=== RECORD EXCERPTS ===
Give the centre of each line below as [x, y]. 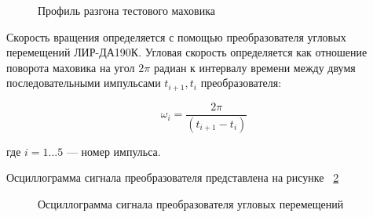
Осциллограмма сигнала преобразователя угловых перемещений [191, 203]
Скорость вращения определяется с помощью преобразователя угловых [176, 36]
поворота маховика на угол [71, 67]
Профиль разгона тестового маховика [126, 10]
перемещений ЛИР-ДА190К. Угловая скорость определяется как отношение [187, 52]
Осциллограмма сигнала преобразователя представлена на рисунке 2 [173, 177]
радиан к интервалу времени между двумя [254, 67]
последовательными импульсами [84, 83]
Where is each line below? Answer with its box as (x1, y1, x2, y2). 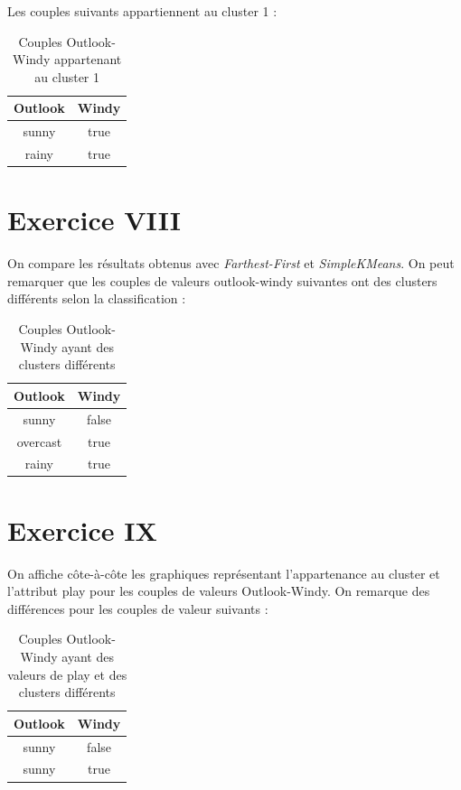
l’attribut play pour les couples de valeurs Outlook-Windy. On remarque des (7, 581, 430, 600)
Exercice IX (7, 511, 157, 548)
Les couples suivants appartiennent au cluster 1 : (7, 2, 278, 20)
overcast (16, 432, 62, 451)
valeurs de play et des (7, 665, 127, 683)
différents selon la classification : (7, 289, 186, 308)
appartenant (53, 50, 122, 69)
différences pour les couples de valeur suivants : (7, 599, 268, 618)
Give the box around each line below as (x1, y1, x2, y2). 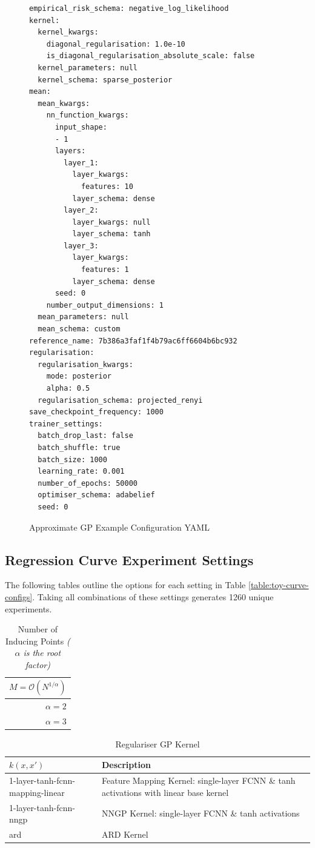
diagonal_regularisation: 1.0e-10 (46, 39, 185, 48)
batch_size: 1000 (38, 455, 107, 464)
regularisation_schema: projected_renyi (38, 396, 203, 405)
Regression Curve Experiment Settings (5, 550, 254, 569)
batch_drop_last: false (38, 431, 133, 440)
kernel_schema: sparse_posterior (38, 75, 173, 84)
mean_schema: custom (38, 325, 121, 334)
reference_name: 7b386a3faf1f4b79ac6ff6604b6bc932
===
* EXERCISE REQUIREMENTS: Reproduce the records above exactly, but only from the line with "Give the box" up to and including the line with "mean_schema: custom (38, 325, 121, 334)". Leave the pictures out.

* COMPLETED TASK:
Give the box around each line below as (x1, y1, x2, y2). 
diagonal_regularisation: 1.0e-10 (46, 39, 185, 48)
batch_size: 1000 (38, 455, 107, 464)
regularisation_schema: projected_renyi (38, 396, 203, 405)
Regression Curve Experiment Settings (5, 550, 254, 569)
batch_drop_last: false (38, 431, 133, 440)
kernel_schema: sparse_posterior (38, 75, 173, 84)
mean_schema: custom (38, 325, 121, 334)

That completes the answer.